# Your task:
Search the entries for the word "hotel" and report each line that has it.

Stored items:
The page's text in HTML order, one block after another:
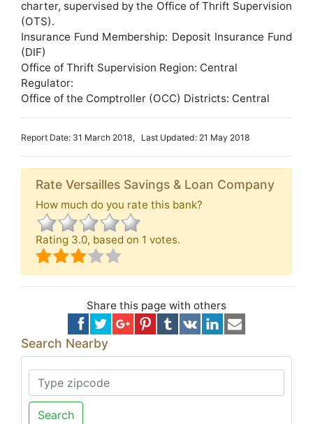
charter, supervised by the Office of Thrift Supervision
(OTS).
Insurance Fund Membership: Deposit Insurance Fund
(DIF)
Office of Thrift Supervision Region: Central
Regulator:
Office of the Comptroller (OCC) Districts: Central
Report Date: 31 March 2018, Last Updated: 21 May 2018
Rate Versailles Savings & Loan Company
How much do you rate this bank?
Rating 3.0, based on 1 votes.
Share this page with others
Search Nearby
Search
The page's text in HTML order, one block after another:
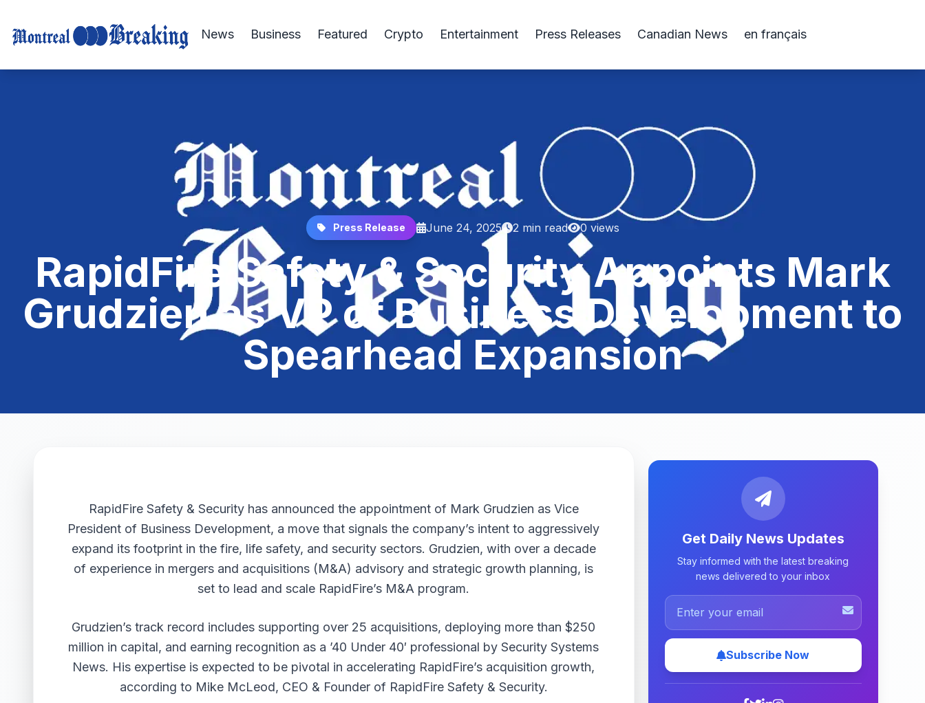
News Business Featured Crypto Entertainment Press Releases Canadian News en français
Press Release June 24, 2025 2 min read 0 views
RapidFire Safety & Security Appoints Mark
Grudzien as VP of Business Development to
Spearhead Expansion
RapidFire Safety & Security has announced the appointment of Mark Grudzien as Vice
President of Business Development, a move that signals the company’s intent to aggressively
expand its footprint in the fire, life safety, and security sectors. Grudzien, with over a decade
of experience in mergers and acquisitions (M&A) advisory and strategic growth planning, is
set to lead and scale RapidFire’s M&A program.
Grudzien’s track record includes supporting over 25 acquisitions, deploying more than $250
million in capital, and earning recognition as a ’40 Under 40′ professional by Security Systems
News. His expertise is expected to be pivotal in accelerating RapidFire’s acquisition growth,
according to Mike McLeod, CEO & Founder of RapidFire Safety & Security.
Get Daily News Updates
Stay informed with the latest breaking
news delivered to your inbox
Subscribe Now
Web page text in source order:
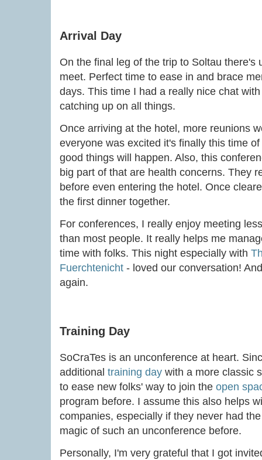
Arrival Day
On the final leg of the trip to Soltau there's
meet. Perfect time to ease in and brace
days. This time I had a really nice chat
catching up on all things.
Once arriving at the hotel, more reunions
everyone was excited it's finally this time
good things will happen. Also, this
big part of that are health concerns. They
before even entering the hotel. Once
the first dinner together.
For conferences, I really enjoy meeting
than most people. It really helps me
time with folks. This night especially with
Fuerchtenicht - loved our conversation!
again.
Training Day
SoCraTes is an unconference at heart.
additional training day with a more classic
to ease new folks' way to join the open
program before. I assume this also helps
companies, especially if they never had
magic of such an unconference before.
Personally, I'm very grateful that I got
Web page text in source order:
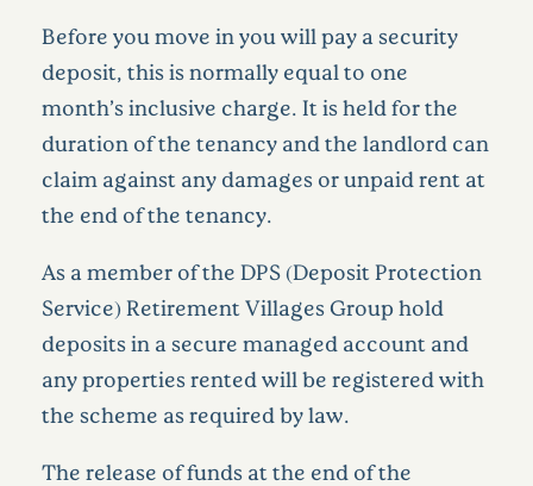
Before you move in you will pay a security
deposit, this is normally equal to one
month’s inclusive charge. It is held for the
duration of the tenancy and the landlord can
claim against any damages or unpaid rent at
the end of the tenancy.
As a member of the DPS (Deposit Protection
Service) Retirement Villages Group hold
deposits in a secure managed account and
any properties rented will be registered with
the scheme as required by law.
The release of funds at the end of the
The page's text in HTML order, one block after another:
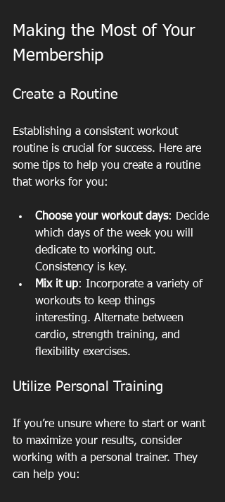
Making the Most of Your
Membership
Create a Routine
Establishing a consistent workout
routine is crucial for success. Here are
some tips to help you create a routine
that works for you:
Choose your workout days: Decide
which days of the week you will
dedicate to working out.
Consistency is key.
Mix it up: Incorporate a variety of
workouts to keep things
interesting. Alternate between
cardio, strength training, and
flexibility exercises.
Utilize Personal Training
If you’re unsure where to start or want
to maximize your results, consider
working with a personal trainer. They
can help you:
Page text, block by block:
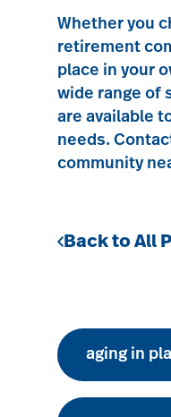
Whether you
retirement
place in your
wide range of
are available
needs.
community
Back to All
aging in
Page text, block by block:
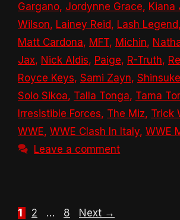
Gargano, Jordynne Grace, Kiana
Wilson, Lainey Reid, Lash Legend,
Matt Cardona, MFT, Michin,
Jax, Nick Aldis, Paige, R-Truth,
Royce Keys, Sami Zayn,
Solo Sikoa, Talla Tonga, Tama
Irresistible Forces, The Miz, Trick
WWE, WWE Clash In Italy, WWE
Leave a comment
Page
1 Page
2 … Page
8 Next →

# Answer space:
Once arriving at the hotel, more reunions
before even entering the hotel. Once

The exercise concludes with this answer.